Auto-connect to 2 VPN IPSec Dial up tunnels ? possible ?

Hello Flamby, 

Thank you for using the Community Forum. I will seek to get you an answer or help. We will reply to this thread with an update as soon as possible. 

Hello,

We are still looking for an answer to your question.

We will come back to you ASAP.

I'm only using the 'free vpn' client but if there is a way to either enable, at machine start up or potentially a service (whereby the user has to connect to the vpn before anything else), I'd be interested in knowing how to get this done. On my previous hardware/vpn client (not fortigate) there was a method of configuring the vpn client to launch and validate the client even before they could log into the machine - which was really nice.

Hello again Flamby,

I found this solution, can you tell us if it helps, please?

To achieve automatic connection to multiple IPsec dial-up VPN tunnels using FortiClient EMS, there are a few considerations and configurations you need to ensure are correctly set up:

Multi-Connect Feature

1. Enable Multi-Connect: Ensure that the "Enable Multi-Connect on Eligible Tunnels" option is enabled in FortiClient EMS. This feature allows FortiClient to connect to multiple tunnels concurrently, but it is currently in beta and only supports IPsec VPN IKEv2 tunnels.

2. DNS Priority: When using the Multi-Connect feature, ensure that the DNS Priority is correctly configured for the IPsec VPN IKEv2 tunnels. This setting lists all the tunnels configured on the profile and can support up to 50 tunnels.

Auto-Connect Configuration

1. Auto Connect Settings: Verify that the "Auto Connect" option is correctly configured for both VPN tunnels in the EMS profile. This setting should specify which VPN tunnel(s) the endpoint should automatically connect to upon login.

2. Auto Connect Only When Off-Fabric: If this option is enabled, ensure that the endpoints are considered "off-fabric" by EMS, as this setting will only auto-connect when the endpoint is off the corporate network.

Troubleshooting Steps

1. Profile Update: Ensure that the endpoint profile is updated and pushed to all devices. Sometimes, changes in EMS need to be re-applied to the endpoints.

2. Check Logs: Review the FortiClient logs to identify any errors or issues during the connection process. This can provide insights into why the second VPN is not connecting automatically.
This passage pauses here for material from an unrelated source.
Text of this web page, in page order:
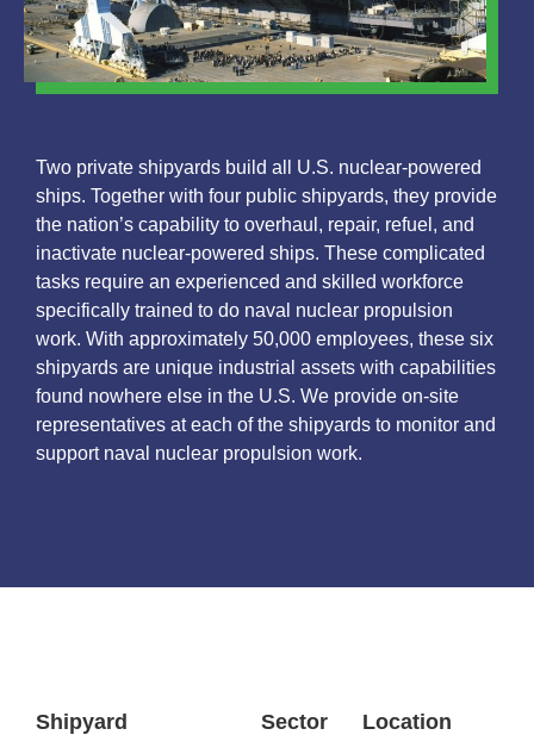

3. Network-ID Configuration: If there are multiple IKEv2 dial-up tunnels, ensure that each tunnel has a unique network-id configured. This helps in correctly matching the VPN tunnel during the connection process.

Follow-ups and Clarification Questions

• Have you verified that both VPN tunnels are correctly configured with unique network-ids?
• Are there any error messages or logs indicating why the second VPN is not connecting automatically?
• Is the "Auto Connect Only When Off-Fabric" option enabled, and if so, are the endpoints considered off-fabric by EMS?

If these steps do not resolve the issue, further investigation into the specific EMS and FortiClient configurations may be necessary.